--- Input data ---
┄┄┄┄┄┄┄┄┄┄

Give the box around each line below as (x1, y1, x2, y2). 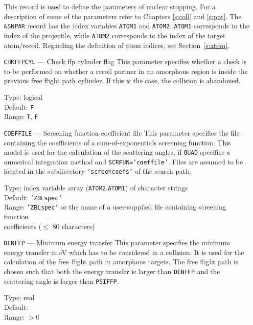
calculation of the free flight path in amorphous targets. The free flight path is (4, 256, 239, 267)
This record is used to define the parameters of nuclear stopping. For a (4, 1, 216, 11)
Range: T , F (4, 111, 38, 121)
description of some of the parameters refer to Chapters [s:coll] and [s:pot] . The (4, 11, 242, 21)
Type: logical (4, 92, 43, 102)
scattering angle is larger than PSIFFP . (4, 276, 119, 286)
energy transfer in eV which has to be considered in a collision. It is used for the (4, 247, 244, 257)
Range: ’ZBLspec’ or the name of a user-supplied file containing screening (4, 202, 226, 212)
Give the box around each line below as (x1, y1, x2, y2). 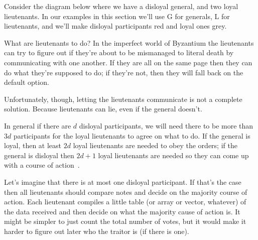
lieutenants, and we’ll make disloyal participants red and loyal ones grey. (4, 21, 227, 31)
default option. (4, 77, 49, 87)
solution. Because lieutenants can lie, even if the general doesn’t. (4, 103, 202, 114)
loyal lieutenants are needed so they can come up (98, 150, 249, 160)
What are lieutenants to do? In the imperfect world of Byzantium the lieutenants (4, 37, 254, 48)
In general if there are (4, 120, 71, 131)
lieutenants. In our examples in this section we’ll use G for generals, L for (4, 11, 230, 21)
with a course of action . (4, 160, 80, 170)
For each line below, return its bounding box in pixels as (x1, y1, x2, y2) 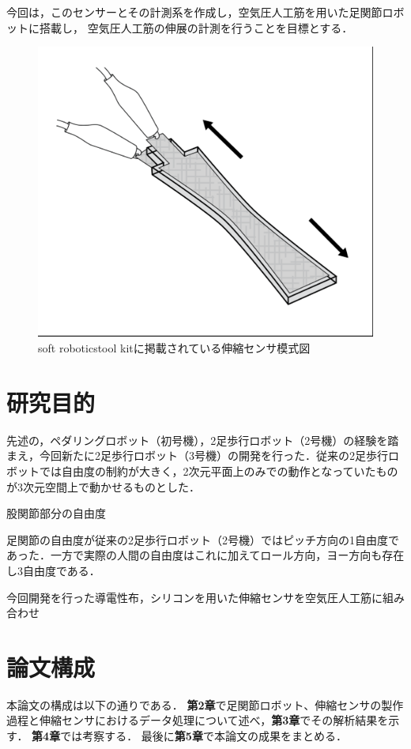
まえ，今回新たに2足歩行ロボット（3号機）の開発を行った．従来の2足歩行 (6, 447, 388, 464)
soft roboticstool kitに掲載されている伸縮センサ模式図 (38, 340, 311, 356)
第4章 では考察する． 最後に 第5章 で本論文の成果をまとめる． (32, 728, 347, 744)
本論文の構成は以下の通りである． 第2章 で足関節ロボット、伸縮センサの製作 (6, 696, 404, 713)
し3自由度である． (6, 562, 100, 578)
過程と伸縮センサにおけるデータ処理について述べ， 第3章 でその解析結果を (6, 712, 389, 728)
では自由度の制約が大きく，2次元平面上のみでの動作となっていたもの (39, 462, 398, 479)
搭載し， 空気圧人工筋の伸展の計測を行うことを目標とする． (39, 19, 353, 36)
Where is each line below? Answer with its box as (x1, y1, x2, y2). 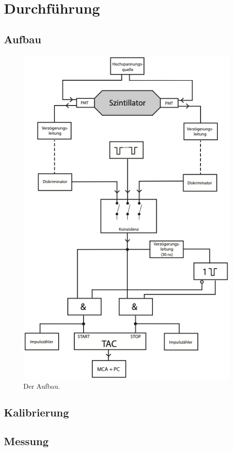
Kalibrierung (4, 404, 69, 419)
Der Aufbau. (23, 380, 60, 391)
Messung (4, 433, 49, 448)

┄┄┄┄┄┄┄┄┄┄

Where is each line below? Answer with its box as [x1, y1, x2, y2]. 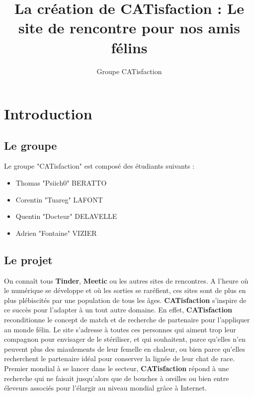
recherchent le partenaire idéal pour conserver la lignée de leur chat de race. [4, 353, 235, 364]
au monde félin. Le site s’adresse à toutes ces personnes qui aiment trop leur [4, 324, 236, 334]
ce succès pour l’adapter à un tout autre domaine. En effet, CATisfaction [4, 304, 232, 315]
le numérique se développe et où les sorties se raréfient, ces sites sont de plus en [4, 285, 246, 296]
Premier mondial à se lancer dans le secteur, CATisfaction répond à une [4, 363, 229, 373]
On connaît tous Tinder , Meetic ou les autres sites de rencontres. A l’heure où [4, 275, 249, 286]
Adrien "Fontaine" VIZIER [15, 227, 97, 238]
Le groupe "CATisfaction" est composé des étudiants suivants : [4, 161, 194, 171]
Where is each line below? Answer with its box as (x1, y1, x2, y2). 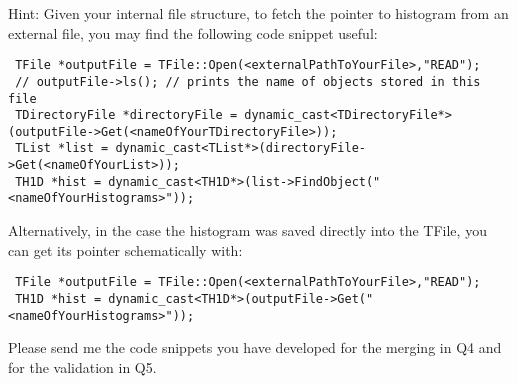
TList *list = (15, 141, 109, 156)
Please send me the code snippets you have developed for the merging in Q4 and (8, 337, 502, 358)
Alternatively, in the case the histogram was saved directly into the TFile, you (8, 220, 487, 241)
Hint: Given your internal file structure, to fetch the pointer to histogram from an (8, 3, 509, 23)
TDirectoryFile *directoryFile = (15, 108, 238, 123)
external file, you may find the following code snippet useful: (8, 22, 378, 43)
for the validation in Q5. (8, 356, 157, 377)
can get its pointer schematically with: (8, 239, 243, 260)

┄┄┄┄┄┄┄┄┄┄

--- Exercise instructions ---
All that should be written out is the stretch of lines above between the one holding "Hint: Given your" and the one holding "can get its", inclusive, exactly as given.

--- Task response ---
Hint: Given your internal file structure, to fetch the pointer to histogram from an (8, 3, 509, 23)
TDirectoryFile *directoryFile = (15, 108, 238, 123)
external file, you may find the following code snippet useful: (8, 22, 378, 43)
for the validation in Q5. (8, 356, 157, 377)
can get its pointer schematically with: (8, 239, 243, 260)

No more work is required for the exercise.